--- TASK DETAILS ---
Report how many lines in the data below hold "Beschreibungen", with no other words.

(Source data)
================
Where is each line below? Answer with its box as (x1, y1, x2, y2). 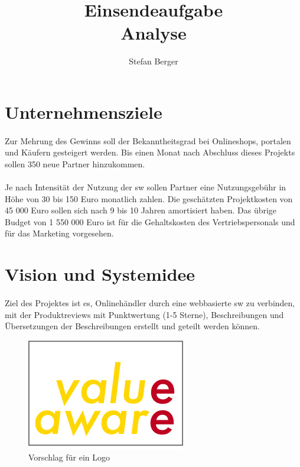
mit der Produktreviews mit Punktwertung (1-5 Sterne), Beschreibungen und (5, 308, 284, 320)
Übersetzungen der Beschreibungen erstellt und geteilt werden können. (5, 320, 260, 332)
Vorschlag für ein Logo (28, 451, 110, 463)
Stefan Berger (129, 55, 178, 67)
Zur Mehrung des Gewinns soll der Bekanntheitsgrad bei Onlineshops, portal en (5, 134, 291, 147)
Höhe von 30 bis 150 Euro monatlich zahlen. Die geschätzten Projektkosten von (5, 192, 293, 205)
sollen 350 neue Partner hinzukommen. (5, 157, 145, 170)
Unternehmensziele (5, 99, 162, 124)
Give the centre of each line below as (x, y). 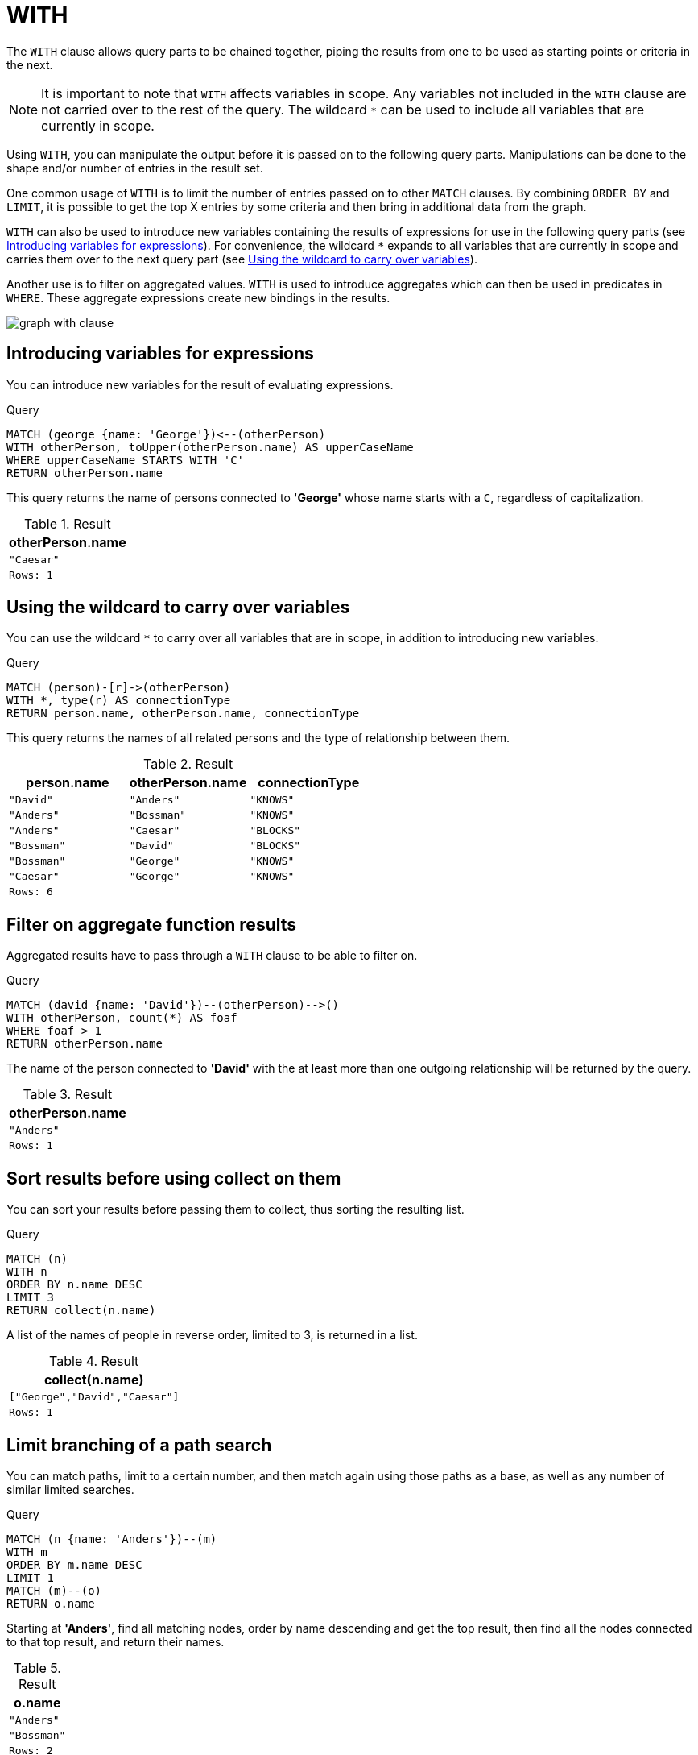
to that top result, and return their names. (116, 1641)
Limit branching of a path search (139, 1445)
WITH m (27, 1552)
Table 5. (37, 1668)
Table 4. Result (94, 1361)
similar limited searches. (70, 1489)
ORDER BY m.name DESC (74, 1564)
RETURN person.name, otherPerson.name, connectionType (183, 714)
================
--- RESULT FOR THIS TASK ---
2